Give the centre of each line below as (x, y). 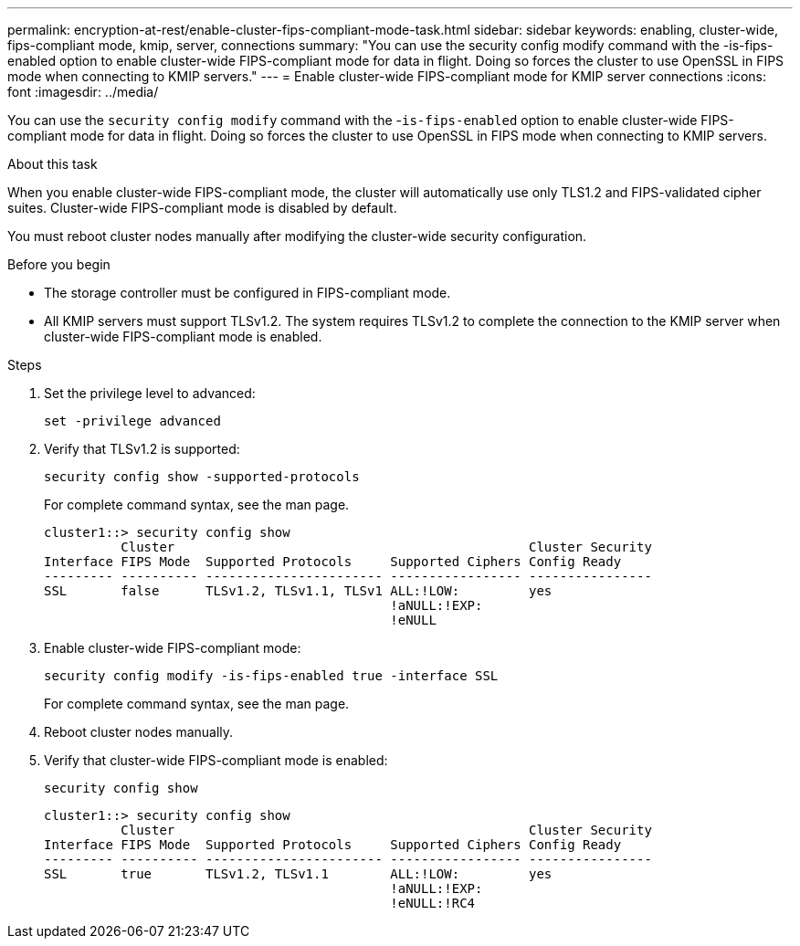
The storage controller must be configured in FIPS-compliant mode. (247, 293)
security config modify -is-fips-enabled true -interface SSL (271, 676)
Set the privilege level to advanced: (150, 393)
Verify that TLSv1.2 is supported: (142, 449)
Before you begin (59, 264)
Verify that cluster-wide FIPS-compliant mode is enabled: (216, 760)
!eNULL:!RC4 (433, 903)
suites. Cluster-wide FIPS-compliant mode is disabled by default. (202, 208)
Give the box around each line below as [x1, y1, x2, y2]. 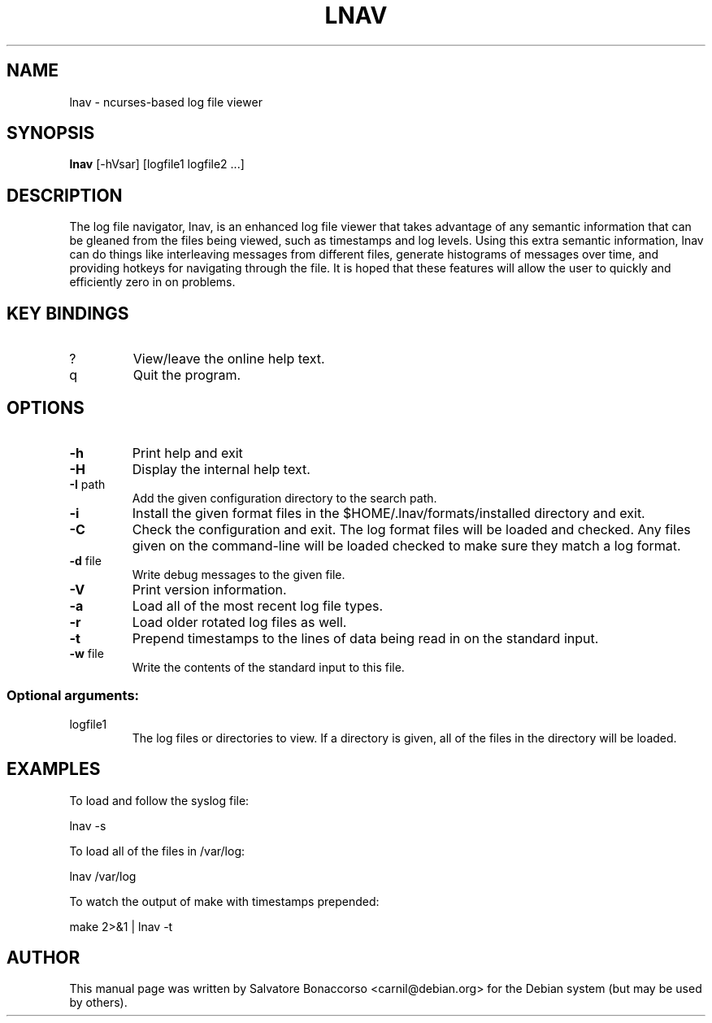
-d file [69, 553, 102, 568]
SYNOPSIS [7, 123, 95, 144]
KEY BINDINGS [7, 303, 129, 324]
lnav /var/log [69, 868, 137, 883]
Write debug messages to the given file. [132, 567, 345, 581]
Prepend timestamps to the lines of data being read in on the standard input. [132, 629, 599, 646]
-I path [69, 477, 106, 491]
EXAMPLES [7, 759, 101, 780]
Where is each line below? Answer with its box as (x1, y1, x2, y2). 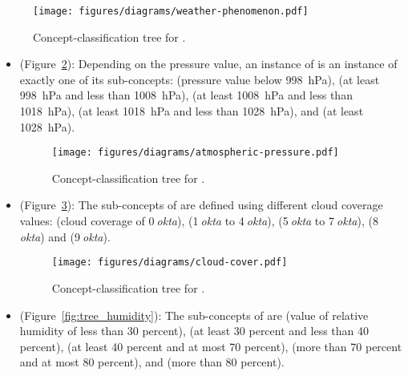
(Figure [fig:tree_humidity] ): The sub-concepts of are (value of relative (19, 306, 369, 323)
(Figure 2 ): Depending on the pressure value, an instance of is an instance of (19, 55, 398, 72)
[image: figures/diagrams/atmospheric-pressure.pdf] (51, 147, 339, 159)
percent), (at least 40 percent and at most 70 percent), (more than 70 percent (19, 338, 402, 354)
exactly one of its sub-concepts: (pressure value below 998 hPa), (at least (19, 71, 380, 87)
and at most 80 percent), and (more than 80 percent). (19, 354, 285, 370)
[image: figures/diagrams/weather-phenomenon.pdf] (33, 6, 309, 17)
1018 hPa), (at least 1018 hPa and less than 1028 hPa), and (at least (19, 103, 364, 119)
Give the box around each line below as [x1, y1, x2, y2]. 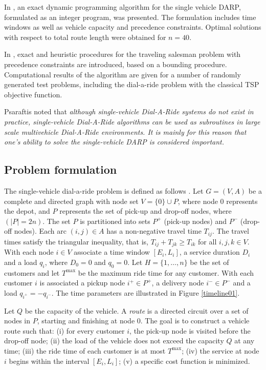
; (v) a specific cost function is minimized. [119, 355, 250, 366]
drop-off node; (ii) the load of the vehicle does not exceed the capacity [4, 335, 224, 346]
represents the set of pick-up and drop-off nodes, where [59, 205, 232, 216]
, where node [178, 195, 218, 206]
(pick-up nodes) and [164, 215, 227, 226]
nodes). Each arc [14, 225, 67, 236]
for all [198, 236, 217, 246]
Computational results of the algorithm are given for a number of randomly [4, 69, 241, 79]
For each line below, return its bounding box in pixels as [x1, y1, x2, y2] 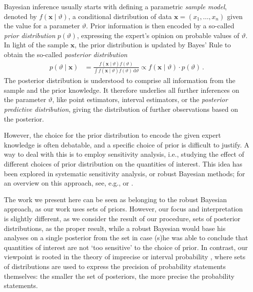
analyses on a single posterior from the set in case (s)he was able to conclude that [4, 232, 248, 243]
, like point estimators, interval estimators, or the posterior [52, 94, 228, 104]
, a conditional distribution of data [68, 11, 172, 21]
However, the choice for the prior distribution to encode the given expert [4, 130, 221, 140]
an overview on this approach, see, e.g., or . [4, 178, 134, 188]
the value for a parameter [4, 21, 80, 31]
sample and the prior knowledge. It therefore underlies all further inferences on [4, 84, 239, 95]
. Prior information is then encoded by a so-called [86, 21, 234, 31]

+---+

**TASK INSTRUCTIONS**. Exactly the lines above from the one that contains "Prepend timestamps to" down to the one that contains "(Figure 2 ): Depending" are to be output, both ends kept and pictures omitted.

**ANSWER FOR THIS EXERCISE**.
Prepend timestamps to the lines of data being read in on the standard input. [132, 629, 599, 646]
-I path [69, 477, 106, 491]
EXAMPLES [7, 759, 101, 780]
Where is each line below? Answer with its box as (x1, y1, x2, y2). 
(Figure [fig:tree_humidity] ): The sub-concepts of are (value of relative (19, 306, 369, 323)
(Figure 2 ): Depending on the pressure value, an instance of is an instance of (19, 55, 398, 72)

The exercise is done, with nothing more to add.